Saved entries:
◆ ◆ ◆ ◆ ◆ ◆ ◆
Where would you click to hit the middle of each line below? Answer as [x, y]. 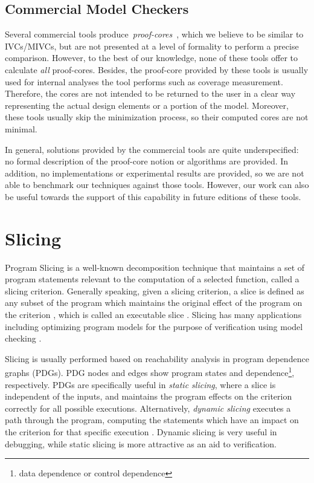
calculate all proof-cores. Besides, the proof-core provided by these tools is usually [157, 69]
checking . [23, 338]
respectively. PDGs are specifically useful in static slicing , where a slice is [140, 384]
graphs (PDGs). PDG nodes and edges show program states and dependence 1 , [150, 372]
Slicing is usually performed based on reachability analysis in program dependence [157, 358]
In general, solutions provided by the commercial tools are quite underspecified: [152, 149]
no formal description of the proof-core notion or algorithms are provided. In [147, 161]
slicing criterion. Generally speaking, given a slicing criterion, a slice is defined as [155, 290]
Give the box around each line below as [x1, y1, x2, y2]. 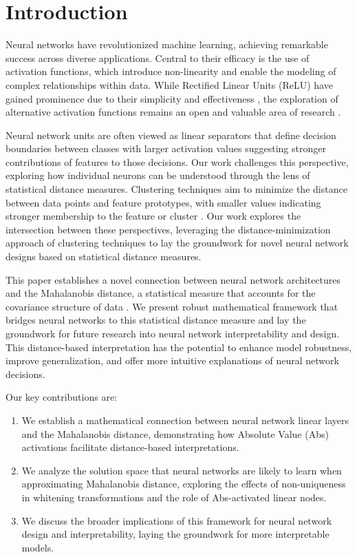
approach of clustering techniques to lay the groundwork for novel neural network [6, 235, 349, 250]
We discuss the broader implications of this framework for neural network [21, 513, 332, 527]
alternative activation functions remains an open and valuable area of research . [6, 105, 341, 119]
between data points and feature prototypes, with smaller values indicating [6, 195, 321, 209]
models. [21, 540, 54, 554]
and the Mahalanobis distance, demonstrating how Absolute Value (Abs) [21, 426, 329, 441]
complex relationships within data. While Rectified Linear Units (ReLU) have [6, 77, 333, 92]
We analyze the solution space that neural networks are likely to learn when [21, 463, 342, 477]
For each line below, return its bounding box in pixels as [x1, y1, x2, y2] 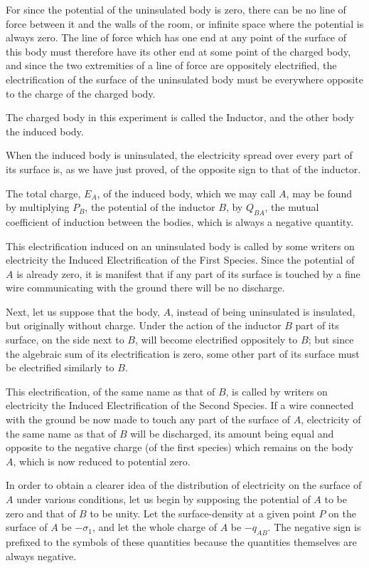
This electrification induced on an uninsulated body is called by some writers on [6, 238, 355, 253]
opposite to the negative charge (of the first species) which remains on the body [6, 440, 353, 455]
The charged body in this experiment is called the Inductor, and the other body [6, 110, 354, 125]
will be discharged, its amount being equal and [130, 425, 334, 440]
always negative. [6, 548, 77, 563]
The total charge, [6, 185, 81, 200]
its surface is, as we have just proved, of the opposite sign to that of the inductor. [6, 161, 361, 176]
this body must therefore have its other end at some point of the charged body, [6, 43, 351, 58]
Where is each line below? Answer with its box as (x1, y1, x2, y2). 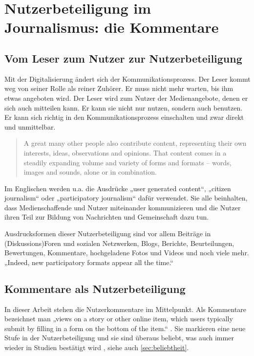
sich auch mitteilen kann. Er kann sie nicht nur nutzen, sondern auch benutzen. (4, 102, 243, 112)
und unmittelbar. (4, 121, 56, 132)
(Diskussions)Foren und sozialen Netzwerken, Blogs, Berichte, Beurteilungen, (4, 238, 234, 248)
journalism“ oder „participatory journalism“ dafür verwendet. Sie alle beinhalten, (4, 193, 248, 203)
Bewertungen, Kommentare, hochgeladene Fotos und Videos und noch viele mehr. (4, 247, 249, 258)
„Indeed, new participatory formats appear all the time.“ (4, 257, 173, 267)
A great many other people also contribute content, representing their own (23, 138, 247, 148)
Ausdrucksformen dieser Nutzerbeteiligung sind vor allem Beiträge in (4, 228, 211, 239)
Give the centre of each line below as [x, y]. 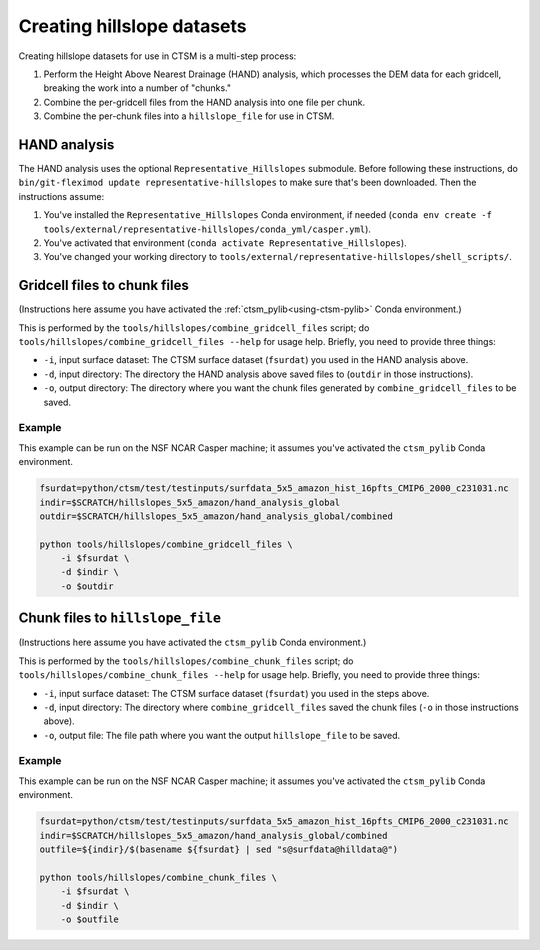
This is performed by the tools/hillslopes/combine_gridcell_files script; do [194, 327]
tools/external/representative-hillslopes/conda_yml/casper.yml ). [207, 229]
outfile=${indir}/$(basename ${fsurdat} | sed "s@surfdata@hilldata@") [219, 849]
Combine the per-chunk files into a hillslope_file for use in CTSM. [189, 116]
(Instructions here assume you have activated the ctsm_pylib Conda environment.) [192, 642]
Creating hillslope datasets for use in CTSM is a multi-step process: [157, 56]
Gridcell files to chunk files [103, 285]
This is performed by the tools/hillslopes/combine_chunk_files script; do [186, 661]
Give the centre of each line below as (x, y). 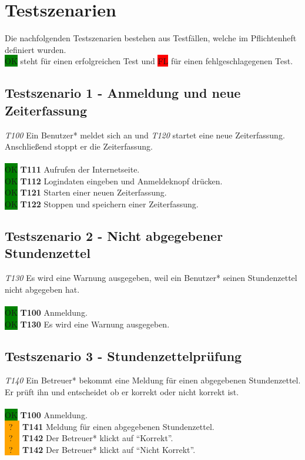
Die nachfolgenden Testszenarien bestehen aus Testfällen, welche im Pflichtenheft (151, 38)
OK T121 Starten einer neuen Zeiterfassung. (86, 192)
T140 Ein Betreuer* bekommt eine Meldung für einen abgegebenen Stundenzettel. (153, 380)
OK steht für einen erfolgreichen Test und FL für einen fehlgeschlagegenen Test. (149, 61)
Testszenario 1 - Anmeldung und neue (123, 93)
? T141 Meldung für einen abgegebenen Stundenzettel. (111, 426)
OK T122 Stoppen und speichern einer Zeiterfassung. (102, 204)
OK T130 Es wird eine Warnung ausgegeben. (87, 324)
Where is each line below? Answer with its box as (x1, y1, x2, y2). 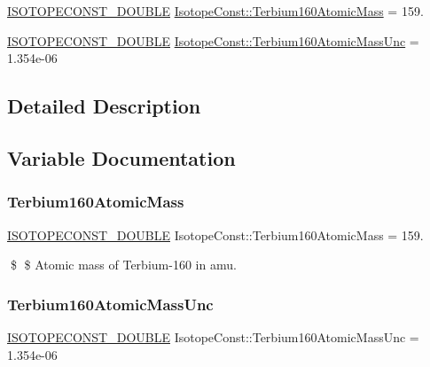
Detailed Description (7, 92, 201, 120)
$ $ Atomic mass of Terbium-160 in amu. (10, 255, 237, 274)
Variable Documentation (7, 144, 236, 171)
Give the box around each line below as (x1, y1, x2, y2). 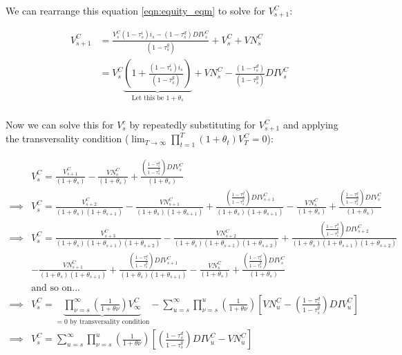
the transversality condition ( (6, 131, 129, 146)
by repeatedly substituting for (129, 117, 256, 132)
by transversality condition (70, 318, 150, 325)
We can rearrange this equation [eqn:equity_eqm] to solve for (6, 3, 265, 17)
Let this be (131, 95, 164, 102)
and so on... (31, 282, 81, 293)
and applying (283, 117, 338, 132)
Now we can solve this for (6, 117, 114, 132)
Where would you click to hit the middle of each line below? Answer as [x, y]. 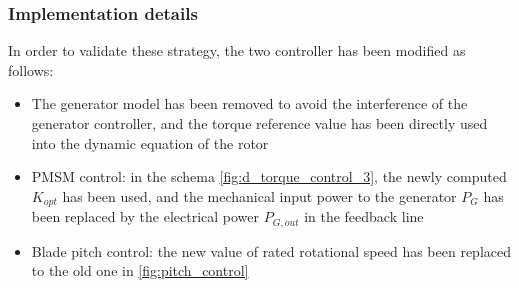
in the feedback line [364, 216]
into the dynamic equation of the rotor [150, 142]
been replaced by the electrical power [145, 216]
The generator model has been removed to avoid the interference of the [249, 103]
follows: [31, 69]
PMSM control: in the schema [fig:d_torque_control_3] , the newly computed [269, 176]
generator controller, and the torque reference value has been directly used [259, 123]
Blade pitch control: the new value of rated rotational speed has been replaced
◆ ◆ ◆ ◆ ◆ ◆ ◆
## What this task involves
All lines from the start of the entries above through the line containing "Slicing is usually" must be transcribed exactly, both ends included, and no picture may be copied.

## Written answer
Where would you click to hit the middle of each line below? Answer as [x, y]. 
calculate all proof-cores. Besides, the proof-core provided by these tools is usually [157, 69]
checking . [23, 338]
respectively. PDGs are specifically useful in static slicing , where a slice is [140, 384]
graphs (PDGs). PDG nodes and edges show program states and dependence 1 , [150, 372]
Slicing is usually performed based on reachability analysis in program dependence [157, 358]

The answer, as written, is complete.